* [Data excerpts]
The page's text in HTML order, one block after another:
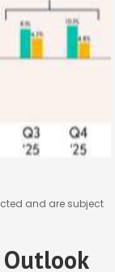
and are subject
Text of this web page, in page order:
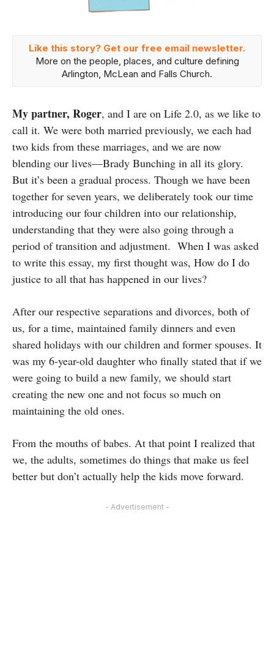
Like this story? Get our free email newsletter.
More on the people, places, and culture defining
Arlington, McLean and Falls Church.
My partner, Roger, and I are on Life 2.0, as we like to
call it. We were both married previously, we each had
two kids from these marriages, and we are now
blending our lives—Brady Bunching in all its glory.
But it’s been a gradual process. Though we have been
together for seven years, we deliberately took our time
introducing our four children into our relationship,
understanding that they were also going through a
period of transition and adjustment. When I was asked
to write this essay, my first thought was, How do I do
justice to all that has happened in our lives?
After our respective separations and divorces, both of
us, for a time, maintained family dinners and even
shared holidays with our children and former spouses. It
was my 6-year-old daughter who finally stated that if we
were going to build a new family, we should start
creating the new one and not focus so much on
maintaining the old ones.
From the mouths of babes. At that point I realized that
we, the adults, sometimes do things that make us feel
better but don’t actually help the kids move forward.
- Advertisement -
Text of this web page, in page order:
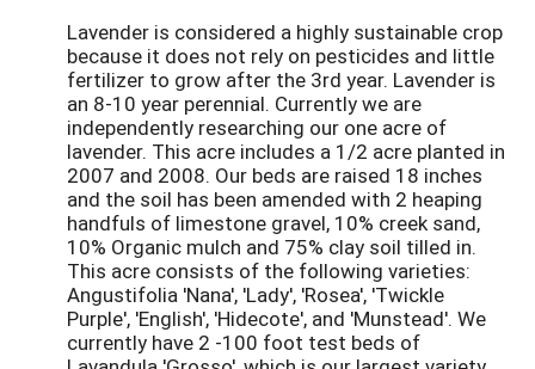
Lavender is considered a highly sustainable crop
because it does not rely on pesticides and little
fertilizer to grow after the 3rd year. Lavender is
an 8-10 year perennial. Currently we are
independently researching our one acre of
lavender. This acre includes a 1/2 acre planted in
2007 and 2008. Our beds are raised 18 inches
and the soil has been amended with 2 heaping
handfuls of limestone gravel, 10% creek sand,
10% Organic mulch and 75% clay soil tilled in.
This acre consists of the following varieties:
Angustifolia 'Nana', 'Lady', 'Rosea', 'Twickle
Purple', 'English', 'Hidecote', and 'Munstead'. We
currently have 2 -100 foot test beds of
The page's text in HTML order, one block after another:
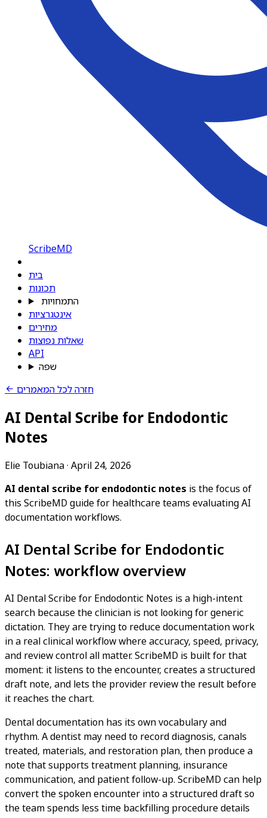
ScribeMD
בית
תכונות
התמחויות
אינטגרציות
מחירים
שאלות נפוצות
API
שפה
חזרה לכל המאמרים
AI Dental Scribe for Endodontic
Notes
Elie Toubiana· April 24, 2026
AI dental scribe for endodontic notes is the focus of
this ScribeMD guide for healthcare teams evaluating AI
documentation workflows.
AI Dental Scribe for Endodontic
Notes: workflow overview
AI Dental Scribe for Endodontic Notes is a high-intent
search because the clinician is not looking for generic
dictation. They are trying to reduce documentation work
in a real clinical workflow where accuracy, speed, privacy,
and review control all matter. ScribeMD is built for that
moment: it listens to the encounter, creates a structured
draft note, and lets the provider review the result before
it reaches the chart.
Dental documentation has its own vocabulary and
rhythm. A dentist may need to record diagnosis, canals
treated, materials, and restoration plan, then produce a
note that supports treatment planning, insurance
communication, and patient follow-up. ScribeMD can help
convert the spoken encounter into a structured draft so
the team spends less time backfilling procedure details
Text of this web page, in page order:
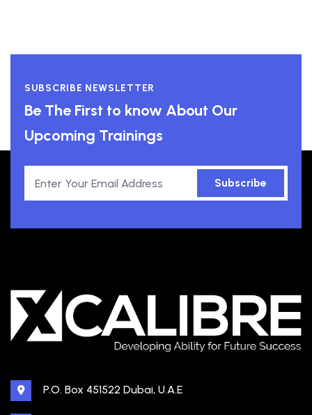
SUBSCRIBE NEWSLETTER
Be The First to know About Our
Upcoming Trainings
Subscribe
P.O. Box 451522 Dubai, U.A.E

* [Try it]
Scan the records above for the string "structured", then select every line that holds it.

* [Result for this exercise]
moment: it listens to the encounter, creates a structured
convert the spoken encounter into a structured draft so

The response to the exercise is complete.